Dans le nord du pays, à Irpin, en banlieue de Kyiv, une équipe de tournage pour la chaîne panarabe basée à Londres Al-Araby TV s'est également retrouvée sous le feu russe lors d'un reportage dimanche 6 mars. Le correspondant Adnan Can et son collègue caméraman Habip Demirci ont essuyé des tirs visant leur voiture, alors même qu'ils avaient accroché un drapeau blanc et des signes « presse » à leur véhicule. Bloqués dans la ville en proie aux combats, les deux journalistes ont dû se cacher chez des habitants.

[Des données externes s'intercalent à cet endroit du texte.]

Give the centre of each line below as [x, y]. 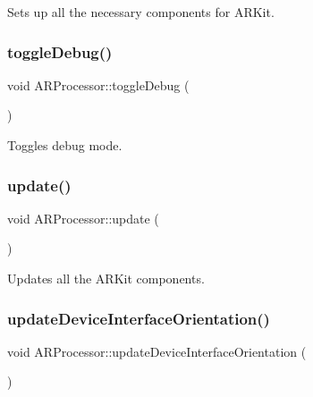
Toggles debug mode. [65, 145]
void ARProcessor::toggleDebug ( [98, 84]
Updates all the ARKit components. [106, 278]
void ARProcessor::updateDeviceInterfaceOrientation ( [157, 351]
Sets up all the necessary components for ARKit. [141, 12]
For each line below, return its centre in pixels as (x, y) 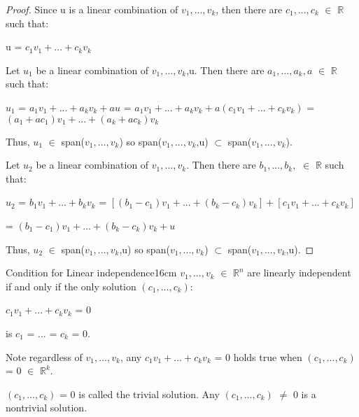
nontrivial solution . (47, 408)
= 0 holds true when (258, 356)
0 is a (304, 394)
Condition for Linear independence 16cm (91, 273)
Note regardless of (44, 356)
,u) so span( (145, 249)
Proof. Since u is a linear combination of (92, 9)
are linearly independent (299, 273)
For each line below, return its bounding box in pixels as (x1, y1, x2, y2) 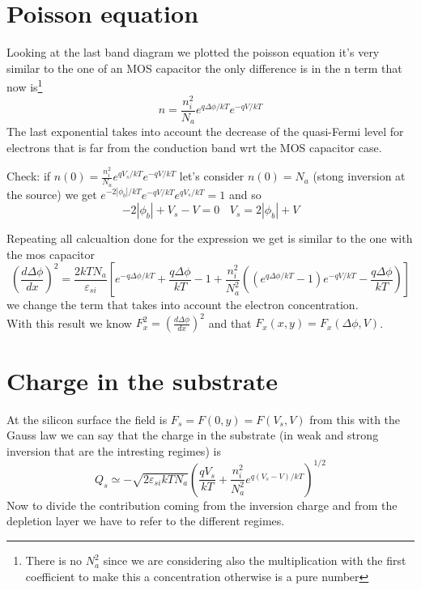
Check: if (6, 168, 51, 185)
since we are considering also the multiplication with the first (103, 552, 406, 569)
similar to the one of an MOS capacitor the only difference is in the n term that (6, 59, 402, 76)
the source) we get (6, 185, 97, 202)
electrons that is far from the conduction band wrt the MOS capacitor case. (6, 138, 382, 155)
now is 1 (6, 76, 43, 95)
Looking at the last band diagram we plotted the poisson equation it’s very (6, 44, 380, 61)
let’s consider (179, 168, 245, 185)
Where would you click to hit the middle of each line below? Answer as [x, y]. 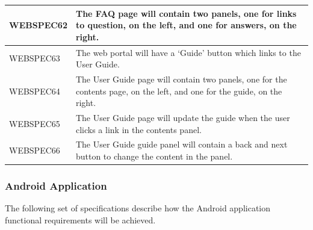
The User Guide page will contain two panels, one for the [181, 79]
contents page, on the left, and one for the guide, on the [179, 91]
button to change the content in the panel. [154, 156]
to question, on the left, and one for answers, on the [186, 25]
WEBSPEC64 [35, 91]
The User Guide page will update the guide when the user [183, 117]
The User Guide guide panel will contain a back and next [181, 144]
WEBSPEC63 [35, 58]
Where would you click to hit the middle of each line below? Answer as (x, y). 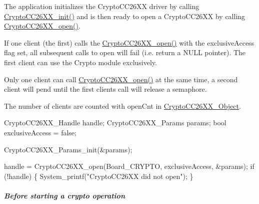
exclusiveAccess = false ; (40, 132)
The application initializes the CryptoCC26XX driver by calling (102, 6)
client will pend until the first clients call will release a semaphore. (105, 89)
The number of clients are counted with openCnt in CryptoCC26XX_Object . (122, 106)
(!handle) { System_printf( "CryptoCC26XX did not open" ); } (99, 176)
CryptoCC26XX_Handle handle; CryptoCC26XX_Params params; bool (115, 123)
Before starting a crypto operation (64, 195)
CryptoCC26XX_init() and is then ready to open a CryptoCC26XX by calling (125, 16)
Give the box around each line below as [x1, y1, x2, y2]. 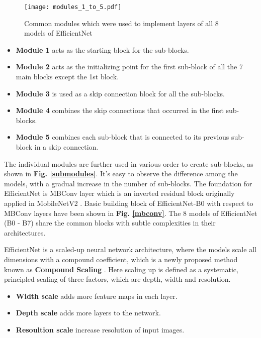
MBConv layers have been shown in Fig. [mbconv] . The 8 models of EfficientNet [4, 207, 257, 218]
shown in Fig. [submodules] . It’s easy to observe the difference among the [4, 168, 238, 179]
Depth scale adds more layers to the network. [16, 307, 161, 318]
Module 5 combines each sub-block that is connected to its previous [16, 132, 229, 142]
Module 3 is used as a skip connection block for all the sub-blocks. [16, 88, 225, 98]
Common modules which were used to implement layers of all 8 [24, 18, 219, 28]
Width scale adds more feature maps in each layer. [16, 290, 178, 301]
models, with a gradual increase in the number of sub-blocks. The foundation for [4, 178, 252, 188]
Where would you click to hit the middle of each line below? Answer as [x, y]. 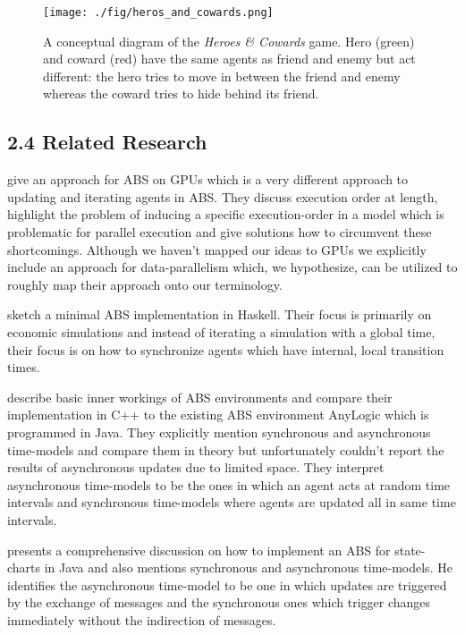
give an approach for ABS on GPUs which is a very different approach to [208, 179]
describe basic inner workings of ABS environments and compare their [200, 397]
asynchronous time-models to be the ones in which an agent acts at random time [229, 484]
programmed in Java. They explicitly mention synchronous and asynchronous [219, 432]
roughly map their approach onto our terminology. [145, 284]
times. [24, 367]
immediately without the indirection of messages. [142, 619]
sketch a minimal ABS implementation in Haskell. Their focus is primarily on [220, 314]
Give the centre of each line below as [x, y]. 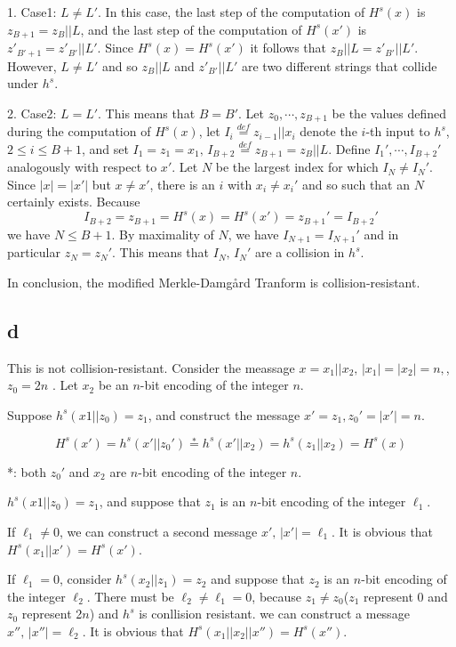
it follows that [288, 48]
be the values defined [389, 113]
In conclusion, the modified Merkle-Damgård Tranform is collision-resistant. [214, 282]
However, [32, 65]
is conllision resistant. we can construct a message [274, 614]
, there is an [182, 184]
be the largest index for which [297, 167]
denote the [328, 131]

Quelques jours plus tôt, le 28 février, un commando russe avait tiré sur une équipe de la chaîne d'information britannique Sky News qui se rendait à Boutcha, en périphérie de Kyiv. Stuart Ramsay, le responsable de l'équipe de cinq personnes, dont quatre Britanniques et un journaliste ukrainien, a été blessé par un tir tandis que deux balles ont été arrêtées par le gilet pare-balles du caméraman Richie Mockler. Après s'être identifiés en criant leur statut de journalistes et voyant que les tirs continuaient malgré leurs gilets de presse, l'équipe a dû abandonner son véhicule pour s'enfuir en courant vers un lieu sûr.
A Makariv, en périphérie de Kyiv, les reporters tchèques Vojtech Bohac et Majda Slamova du média Voxpot, en voiture avec deux confrères ukrainiens de Central TV, ont été plus chanceux lors d’un incident similaire le 3 mars et s'en sont sortis indemnes. Ils ont réussi à prendre la fuite avec leur véhicule après avoir essuyé des tirs de fusils d’assaut AK-47 de la part de soldats russes, selon leurs médias.

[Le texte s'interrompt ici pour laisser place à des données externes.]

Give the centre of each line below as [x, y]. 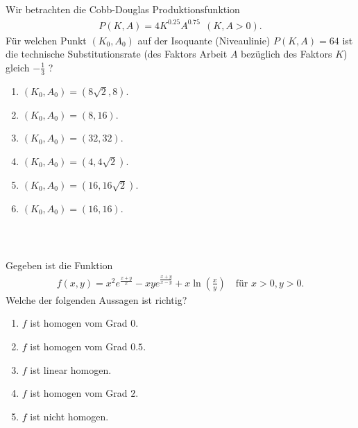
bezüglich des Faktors [287, 54]
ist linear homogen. [71, 369]
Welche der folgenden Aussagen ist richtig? [96, 299]
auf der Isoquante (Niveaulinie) [204, 40]
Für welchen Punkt [46, 40]
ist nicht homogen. [69, 416]
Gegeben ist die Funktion [59, 265]
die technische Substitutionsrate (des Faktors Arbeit [117, 54]
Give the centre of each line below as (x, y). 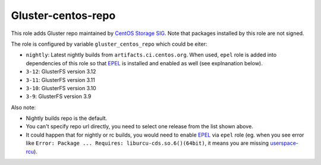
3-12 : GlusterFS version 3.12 (61, 72)
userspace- (284, 143)
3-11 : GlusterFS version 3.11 (60, 80)
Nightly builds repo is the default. (67, 118)
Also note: (23, 107)
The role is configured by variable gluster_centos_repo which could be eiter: (109, 44)
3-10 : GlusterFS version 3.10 (61, 88)
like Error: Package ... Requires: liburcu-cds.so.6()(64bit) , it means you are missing (147, 143)
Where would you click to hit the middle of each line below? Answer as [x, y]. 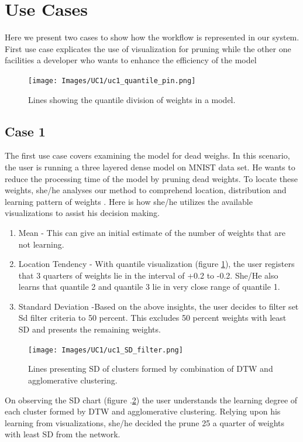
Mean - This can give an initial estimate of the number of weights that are [152, 232]
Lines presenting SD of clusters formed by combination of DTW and [151, 369]
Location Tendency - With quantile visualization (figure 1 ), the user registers [156, 264]
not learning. [41, 244]
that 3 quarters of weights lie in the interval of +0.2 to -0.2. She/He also [148, 275]
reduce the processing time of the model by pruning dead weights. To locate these [151, 178]
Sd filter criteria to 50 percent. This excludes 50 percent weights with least [152, 318]
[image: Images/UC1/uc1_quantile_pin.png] [112, 80]
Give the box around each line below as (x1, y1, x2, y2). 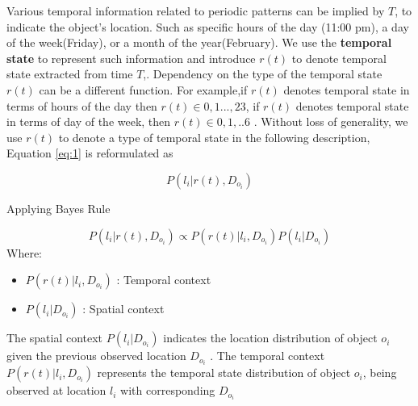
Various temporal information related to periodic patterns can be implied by (6, 2, 385, 19)
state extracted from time (6, 65, 133, 82)
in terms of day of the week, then (6, 113, 171, 130)
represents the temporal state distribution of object (97, 364, 351, 381)
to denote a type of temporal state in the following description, (58, 128, 370, 145)
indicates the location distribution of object (163, 329, 378, 346)
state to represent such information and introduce (6, 49, 256, 66)
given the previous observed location (6, 347, 186, 364)

« A quelques centimètres près, cette blessure à l’épaule m’aurait coûté la vie », nous a affirmé le journaliste danois Stefan Weichert, désormais hospitalisé au Danemark où il a été évacué en urgence pour être soigné avec son collègue Emil Filtenborg Mikkelsen, touché lui par quatre balles. Les deux correspondants du journal Ekstra-Bladet ont été gravement blessés le 26 février à Okhtyrka, dans le nord-est de l'Ukraine. « Le tireur qu’on n’a pas pu identifier, était posté à une quinzaine de mètres derrière notre voiture. Il ne pouvait pas manquer le signe « presse », clairement visible sur le véhicule ».

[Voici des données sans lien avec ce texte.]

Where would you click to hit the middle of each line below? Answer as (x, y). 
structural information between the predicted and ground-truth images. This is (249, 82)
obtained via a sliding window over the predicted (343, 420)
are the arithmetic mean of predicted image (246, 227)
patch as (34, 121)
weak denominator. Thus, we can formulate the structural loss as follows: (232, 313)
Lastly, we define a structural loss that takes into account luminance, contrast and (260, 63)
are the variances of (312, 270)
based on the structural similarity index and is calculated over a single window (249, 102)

Outre les tirs à balles réelles contre les journalistes, l'armée russe a bombardé des antennes de télécommunication pour empêcher la diffusion des chaînes et des médias ukrainiens. Au moins quatre tours ont été ciblées par des frappes à Kyiv, Korosten, Lyssytchansk et Kharkiv. Au total, plus de 32 chaînes de télévision et plusieurs dizaines radios ont brutalement cessées leur diffusion suite à ces frappes. L'une d'elles a tué un caméraman de la chaîne locale Kiev Live TV, Evgeny Sakun, présent sur les lieux au moment de la frappe à Kyiv, dans des circonstances en cours d’investigation par RSF.